The separator is a microporous polyolefin membrane, typically polypropylene (PP) or polyethylene (PE), or a trilayer PP/PE/PP. Thickness is 20 to 30 microns for prismatic and pouch cells, 30 to 40 microns for cylindrical cells. Porosity is 40 to 55 percent, with pore sizes of 0.03 to 0.1 microns (small enough to block dendrites but large enough for ion passage). The separator has a shutdown feature: at 130-140°C (for PE) or 160-170°C (for PP), the pores close, stopping ion flow and cutting off the current before thermal runaway.
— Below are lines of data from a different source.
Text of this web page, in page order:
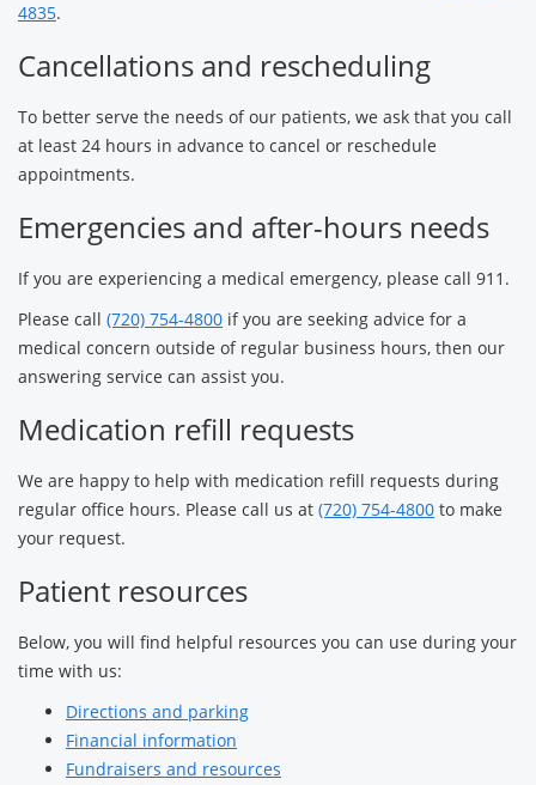
4835.
Cancellations and rescheduling
To better serve the needs of our patients, we ask that you call
at least 24 hours in advance to cancel or reschedule
appointments.
Emergencies and after-hours needs
If you are experiencing a medical emergency, please call 911.
Please call (720) 754-4800 if you are seeking advice for a
medical concern outside of regular business hours, then our
answering service can assist you.
Medication refill requests
We are happy to help with medication refill requests during
regular office hours. Please call us at (720) 754-4800 to make
your request.
Patient resources
Below, you will find helpful resources you can use during your
time with us:
Directions and parking
Financial information
Fundraisers and resources
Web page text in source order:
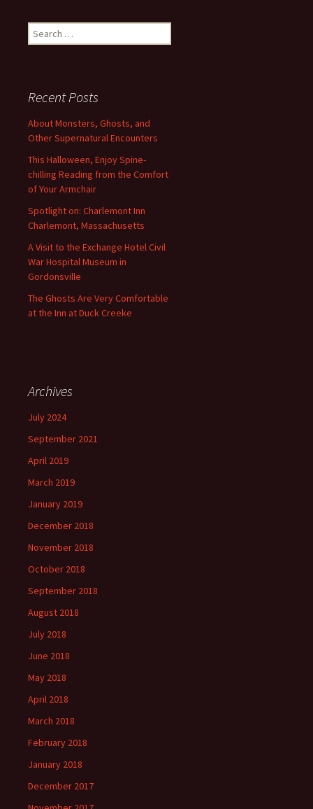
Search
for:
Recent Posts
About Monsters, Ghosts, and
Other Supernatural Encounters
This Halloween, Enjoy Spine-
chilling Reading from the Comfort
of Your Armchair
Spotlight on: Charlemont Inn
Charlemont, Massachusetts
A Visit to the Exchange Hotel Civil
War Hospital Museum in
Gordonsville
The Ghosts Are Very Comfortable
at the Inn at Duck Creeke
Archives
July 2024
September 2021
April 2019
March 2019
January 2019
December 2018
November 2018
October 2018
September 2018
August 2018
July 2018
June 2018
May 2018
April 2018
March 2018
February 2018
January 2018
December 2017
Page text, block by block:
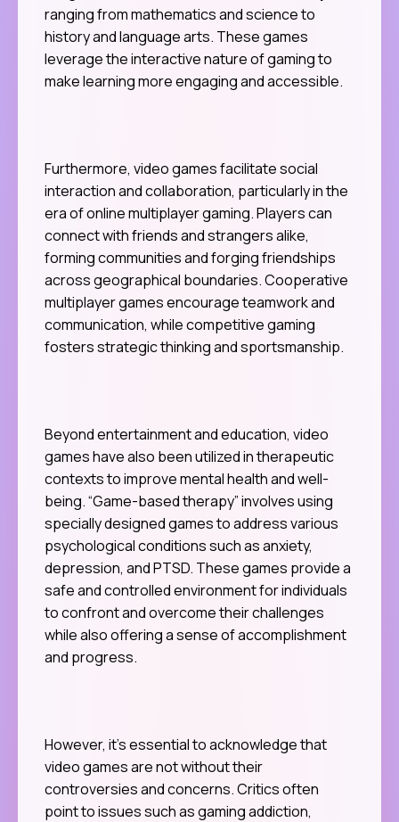
ranging from mathematics and science to
history and language arts. These games
leverage the interactive nature of gaming to
make learning more engaging and accessible.
Furthermore, video games facilitate social
interaction and collaboration, particularly in the
era of online multiplayer gaming. Players can
connect with friends and strangers alike,
forming communities and forging friendships
across geographical boundaries. Cooperative
multiplayer games encourage teamwork and
communication, while competitive gaming
fosters strategic thinking and sportsmanship.
Beyond entertainment and education, video
games have also been utilized in therapeutic
contexts to improve mental health and well-
being. “Game-based therapy” involves using
specially designed games to address various
psychological conditions such as anxiety,
depression, and PTSD. These games provide a
safe and controlled environment for individuals
to confront and overcome their challenges
while also offering a sense of accomplishment
and progress.
However, it’s essential to acknowledge that
video games are not without their
controversies and concerns. Critics often
point to issues such as gaming addiction,
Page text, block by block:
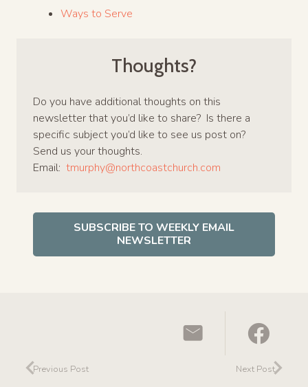
Ways to Serve
Thoughts?
Do you have additional thoughts on this
newsletter that you’d like to share? Is there a
specific subject you’d like to see us post on?
Send us your thoughts.
Email: tmurphy@northcoastchurch.com
SUBSCRIBE TO WEEKLY EMAIL
NEWSLETTER
Previous Post Next Post
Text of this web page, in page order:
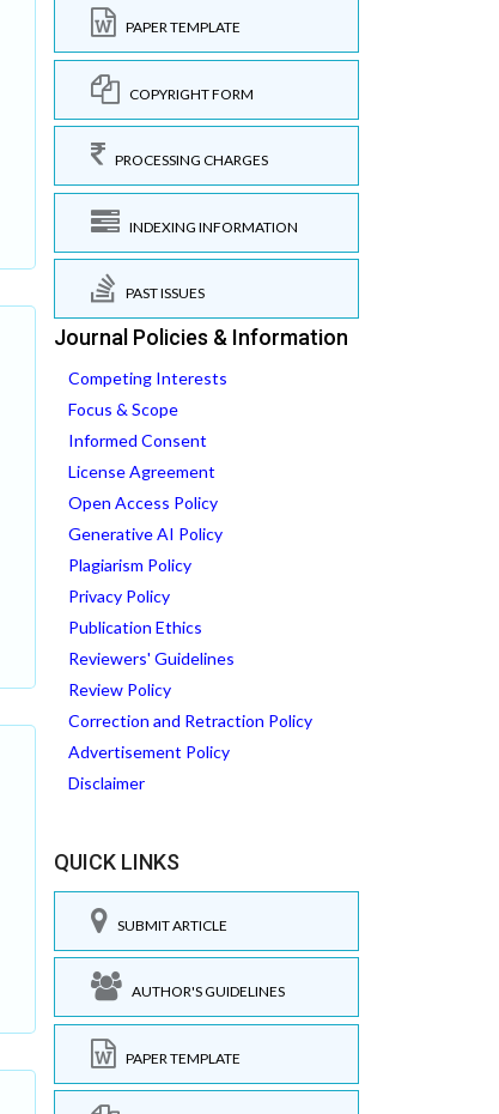
PAPER TEMPLATE
COPYRIGHT FORM
PROCESSING CHARGES
INDEXING INFORMATION
PAST ISSUES
Journal Policies & Information
Competing Interests
Focus & Scope
Informed Consent
License Agreement
Open Access Policy
Generative AI Policy
Plagiarism Policy
Privacy Policy
Publication Ethics
Reviewers' Guidelines
Review Policy
Correction and Retraction Policy
Advertisement Policy
Disclaimer
QUICK LINKS
SUBMIT ARTICLE
AUTHOR'S GUIDELINES
PAPER TEMPLATE

Tensile strength in the machine direction is 100-150 MPa, and 10-15 MPa in the transverse direction. The separator wets easily with the carbonate-based electrolyte (contact angle <30 degrees after plasma treatment).

Current Collectors

The cathode current collector is aluminum foil (99.5 percent purity, 15 to 25 microns thick). The anode current collector is copper foil (99.9 percent purity, 10 to 20 microns thick). The foil surface is treated (etched or coated with a carbon layer) to improve adhesion of the electrode slurry. Contact resistance between the foil and electrode coating is typically 0.5 to 2 ohm·cm². The tabs connecting the current collectors to the external terminals are nickel-plated copper (cathode) and pure nickel (anode) to prevent galvanic corrosion. The tabs are welded to the foils using ultrasonic welding, with weld strength of 20-50 N.